WHAT YOU NEED TO DO
In your copy, the records appear word for word and the pictures do not appear at all.

*** Opening of GIVEN DATA ***

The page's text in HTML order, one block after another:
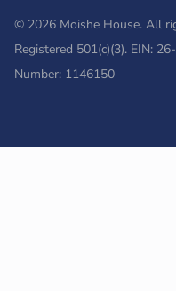
© 2026 Moishe House. All
Registered 501(c)(3). EIN:
Number: 1146150
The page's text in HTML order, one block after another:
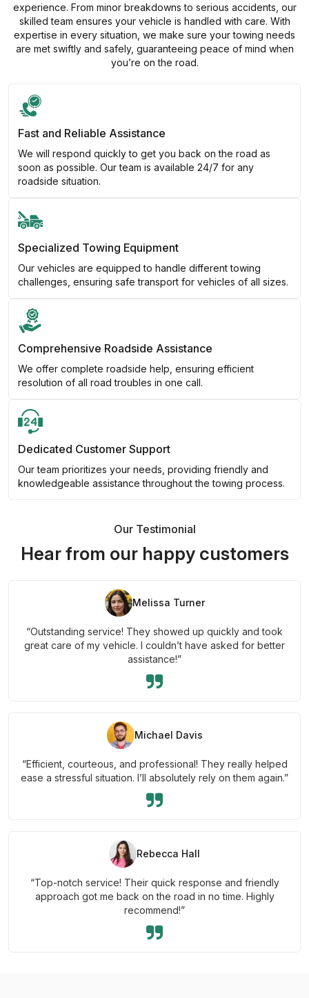
experience. From minor breakdowns to serious accidents, our
skilled team ensures your vehicle is handled with care. With
expertise in every situation, we make sure your towing needs
are met swiftly and safely, guaranteeing peace of mind when
you’re on the road.
Fast and Reliable Assistance
We will respond quickly to get you back on the road as
soon as possible. Our team is available 24/7 for any
roadside situation.
Specialized Towing Equipment
Our vehicles are equipped to handle different towing
challenges, ensuring safe transport for vehicles of all sizes.
Comprehensive Roadside Assistance
We offer complete roadside help, ensuring efficient
resolution of all road troubles in one call.
Dedicated Customer Support
Our team prioritizes your needs, providing friendly and
knowledgeable assistance throughout the towing process.
Our Testimonial
Hear from our happy customers
Melissa Turner
“Outstanding service! They showed up quickly and took
great care of my vehicle. I couldn’t have asked for better
assistance!”
Michael Davis
“Efficient, courteous, and professional! They really helped
ease a stressful situation. I’ll absolutely rely on them again.”
Rebecca Hall
“Top-notch service! Their quick response and friendly
approach got me back on the road in no time. Highly
recommend!”
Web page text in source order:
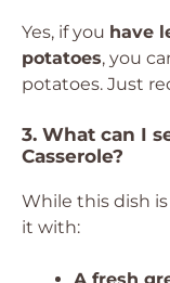
Yes, if you have
potatoes, you
potatoes. Just
3. What can I
Casserole?
While this dish is
it with:
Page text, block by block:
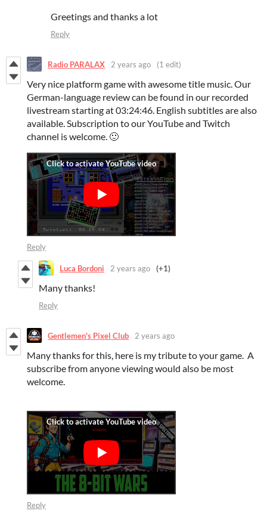
Greetings and thanks a lot
Reply
Radio PARALAX 2 years ago (1 edit)
Very nice platform game with awesome title music. Our
German-language review can be found in our recorded
livestream starting at 03:24:46. English subtitles are also
available. Subscription to our YouTube and Twitch
channel is welcome. 🙂
Reply
Luca Bordoni 2 years ago (+1)
Many thanks!
Reply
Gentlemen's Pixel Club 2 years ago
Many thanks for this, here is my tribute to your game. A
subscribe from anyone viewing would also be most
welcome.
Reply
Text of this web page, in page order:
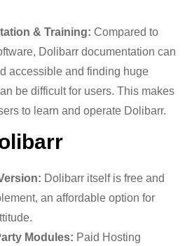
& Training: Compared to
Dolibarr documentation can
accessible and finding huge
be difficult for users. This makes
to learn and operate Dolibarr.
Dolibarr itself is free and
an affordable option for
Modules: Paid Hosting
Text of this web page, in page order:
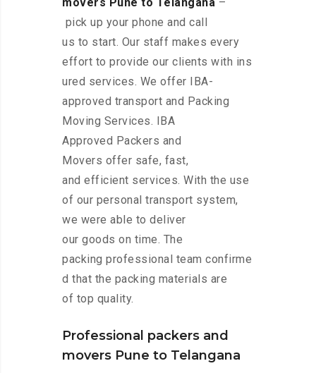
movers Pune to Telangana –
pick up your phone and call
us to start. Our staff makes every
effort to provide our clients with ins
ured services. We offer IBA-
approved transport and Packing
Moving Services. IBA
Approved Packers and
Movers offer safe, fast,
and efficient services. With the use
of our personal transport system,
we were able to deliver
our goods on time. The
packing professional team confirme
d that the packing materials are
of top quality.
Professional packers and
movers Pune to Telangana
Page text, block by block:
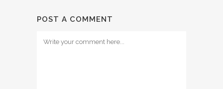
POST A COMMENT
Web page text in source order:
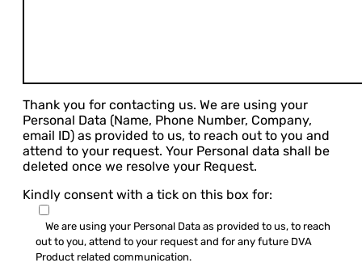
Thank you for contacting us. We are using your
Personal Data (Name, Phone Number, Company,
email ID) as provided to us, to reach out to you and
attend to your request. Your Personal data shall be
deleted once we resolve your Request.
Kindly consent with a tick on this box for:
We are using your Personal Data as provided to us, to reach
out to you, attend to your request and for any future DVA
Product related communication.
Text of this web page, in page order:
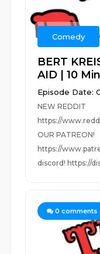
Comedy
BERT
AID | 10
Episode Date:
NEW REDDIT
https://
OUR PATREON!
https://
discord! https://
0 comments
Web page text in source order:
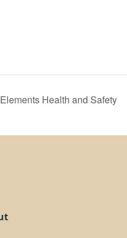
Health and Safety
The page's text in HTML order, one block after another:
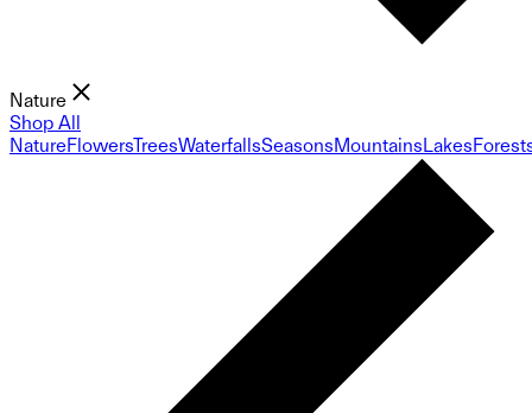
Nature
Shop All
NatureFlowersTreesWaterfallsSeasonsMountainsLakes
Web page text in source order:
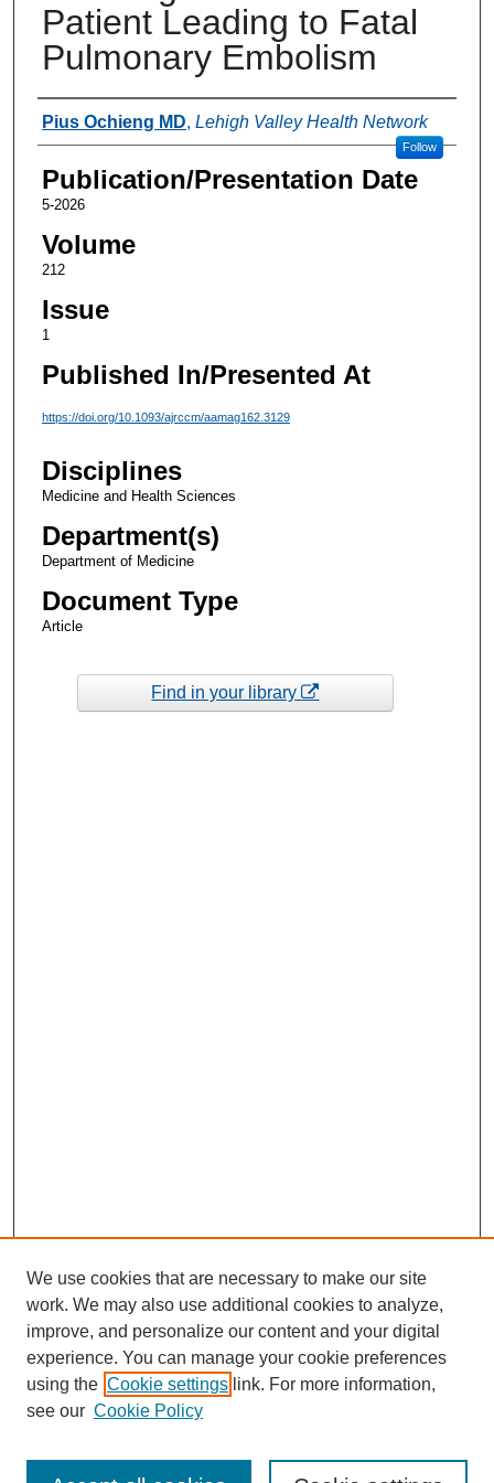
Patient Leading to Fatal
Pulmonary Embolism
Authors
Pius Ochieng MD, Lehigh Valley Health Network
Follow
Publication/Presentation Date
5-2026
Volume
212
Issue
1
Published In/Presented At
https://doi.org/10.1093/ajrccm/aamag162.3129
Disciplines
Medicine and Health Sciences
Department(s)
Department of Medicine
Document Type
Article
Find in your library
We use cookies that are necessary to make our site
work. We may also use additional cookies to analyze,
improve, and personalize our content and your digital
experience. You can manage your cookie preferences
using the Cookie settings link. For more information,
see our Cookie Policy
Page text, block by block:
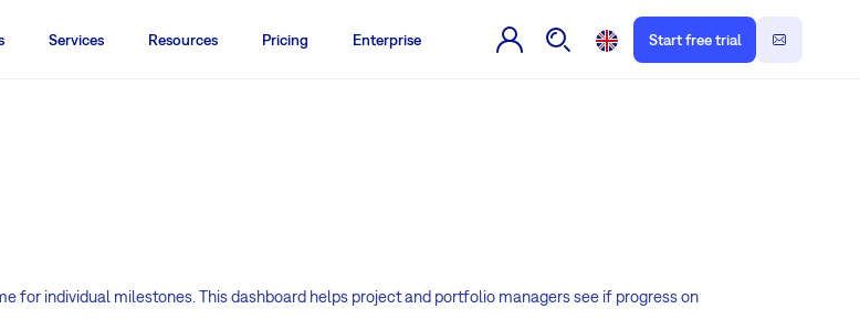
Services Resources Pricing Enterprise Start free trial
for individual milestones. This dashboard helps project and portfolio managers see if progress on
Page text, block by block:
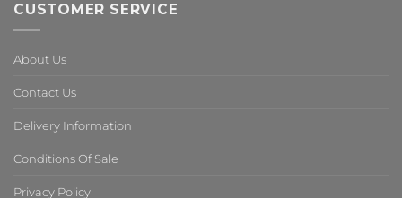
CUSTOMER SERVICE
About Us
Contact Us
Delivery Information
Conditions Of Sale
Privacy Policy
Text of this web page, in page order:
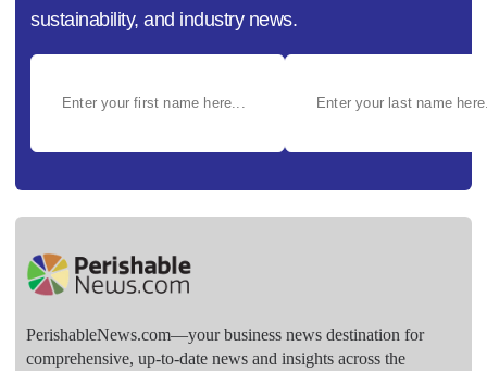
sustainability, and industry news.
PerishableNews.com—​your business news destination for
comprehensive, up-to-date news and insights across the
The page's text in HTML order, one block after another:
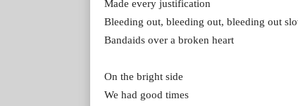
Made every justification
Bleeding out, bleeding out, bleeding out
Bandaids over a broken heart
On the bright side
We had good times
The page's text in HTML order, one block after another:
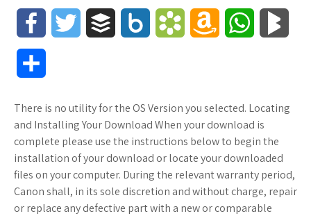
e
b
o
t
t
e
r
f
e
.
n
t
k
m
a
r
z
o
W
t
s
p
g
a
r
a
e
There is no utility for the OS Version you selected. Locating
and Installing Your Download When your download is
complete please use the instructions below to begin the
installation of your download or locate your downloaded
files on your computer. During the relevant warranty period,
Canon shall, in its sole discretion and without charge, repair
or replace any defective part with a new or comparable
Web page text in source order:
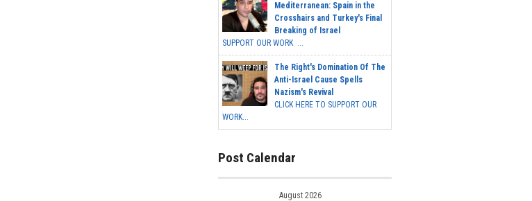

*** Close of GIVEN DATA ***

ANSWER SPACE
The page's text in HTML order, one block after another:
© 2026 Moishe House. All
Registered 501(c)(3). EIN:
Number: 1146150
The page's text in HTML order, one block after another:
experience. From minor breakdowns to serious accidents, our
skilled team ensures your vehicle is handled with care. With
expertise in every situation, we make sure your towing needs
are met swiftly and safely, guaranteeing peace of mind when
you’re on the road.
Fast and Reliable Assistance
We will respond quickly to get you back on the road as
soon as possible. Our team is available 24/7 for any
roadside situation.
Specialized Towing Equipment
Our vehicles are equipped to handle different towing
challenges, ensuring safe transport for vehicles of all sizes.
Comprehensive Roadside Assistance
We offer complete roadside help, ensuring efficient
resolution of all road troubles in one call.
Dedicated Customer Support
Our team prioritizes your needs, providing friendly and
knowledgeable assistance throughout the towing process.
Our Testimonial
Hear from our happy customers
Melissa Turner
“Outstanding service! They showed up quickly and took
great care of my vehicle. I couldn’t have asked for better
assistance!”
Michael Davis
“Efficient, courteous, and professional! They really helped
ease a stressful situation. I’ll absolutely rely on them again.”
Rebecca Hall
“Top-notch service! Their quick response and friendly
approach got me back on the road in no time. Highly
recommend!”
Web page text in source order:
Yes, if you have
potatoes, you
potatoes. Just
3. What can I
Casserole?
While this dish is
it with:
Page text, block by block:
Greetings and thanks a lot
Reply
Radio PARALAX 2 years ago (1 edit)
Very nice platform game with awesome title music. Our
German-language review can be found in our recorded
livestream starting at 03:24:46. English subtitles are also
available. Subscription to our YouTube and Twitch
channel is welcome. 🙂
Reply
Luca Bordoni 2 years ago (+1)
Many thanks!
Reply
Gentlemen's Pixel Club 2 years ago
Many thanks for this, here is my tribute to your game. A
subscribe from anyone viewing would also be most
welcome.
Reply
Text of this web page, in page order:
& Training: Compared to
Dolibarr documentation can
accessible and finding huge
be difficult for users. This makes
to learn and operate Dolibarr.
Dolibarr itself is free and
an affordable option for
Modules: Paid Hosting
Text of this web page, in page order:
movers Pune to Telangana –
pick up your phone and call
us to start. Our staff makes every
effort to provide our clients with ins
ured services. We offer IBA-
approved transport and Packing
Moving Services. IBA
Approved Packers and
Movers offer safe, fast,
and efficient services. With the use
of our personal transport system,
we were able to deliver
our goods on time. The
packing professional team confirme
d that the packing materials are
of top quality.
Professional packers and
movers Pune to Telangana
Page text, block by block:
POST A COMMENT
Web page text in source order:
Thank you for contacting us. We are using your
Personal Data (Name, Phone Number, Company,
email ID) as provided to us, to reach out to you and
attend to your request. Your Personal data shall be
deleted once we resolve your Request.
Kindly consent with a tick on this box for:
We are using your Personal Data as provided to us, to reach
out to you, attend to your request and for any future DVA
Product related communication.
Text of this web page, in page order:
Comedy
BERT
AID | 10
Episode Date:
NEW REDDIT
https://
OUR PATREON!
https://
discord! https://
0 comments
Web page text in source order:
Health and Safety
The page's text in HTML order, one block after another:
Nature
Shop All
NatureFlowersTreesWaterfallsSeasonsMountainsLakes
Web page text in source order:
Patient Leading to Fatal
Pulmonary Embolism
Authors
Pius Ochieng MD, Lehigh Valley Health Network
Follow
Publication/Presentation Date
5-2026
Volume
212
Issue
1
Published In/Presented At
https://doi.org/10.1093/ajrccm/aamag162.3129
Disciplines
Medicine and Health Sciences
Department(s)
Department of Medicine
Document Type
Article
Find in your library
We use cookies that are necessary to make our site
work. We may also use additional cookies to analyze,
improve, and personalize our content and your digital
experience. You can manage your cookie preferences
using the Cookie settings link. For more information,
see our Cookie Policy
Page text, block by block:
Services Resources Pricing Enterprise Start free trial
for individual milestones. This dashboard helps project and portfolio managers see if progress on
Page text, block by block:
CUSTOMER SERVICE
About Us
Contact Us
Delivery Information
Conditions Of Sale
Privacy Policy
Text of this web page, in page order:
sustainability, and industry news.
PerishableNews.com—​your business news destination for
comprehensive, up-to-date news and insights across the
The page's text in HTML order, one block after another:
Made every justification
Bleeding out, bleeding out, bleeding out
Bandaids over a broken heart
On the bright side
We had good times
The page's text in HTML order, one block after another:
e
b
o
t
t
e
r
f
e
.
n
t
k
m
a
r
z
o
W
t
s
p
g
a
r
a
e
There is no utility for the OS Version you selected. Locating
and Installing Your Download When your download is
complete please use the instructions below to begin the
installation of your download or locate your downloaded
files on your computer. During the relevant warranty period,
Canon shall, in its sole discretion and without charge, repair
or replace any defective part with a new or comparable
Web page text in source order:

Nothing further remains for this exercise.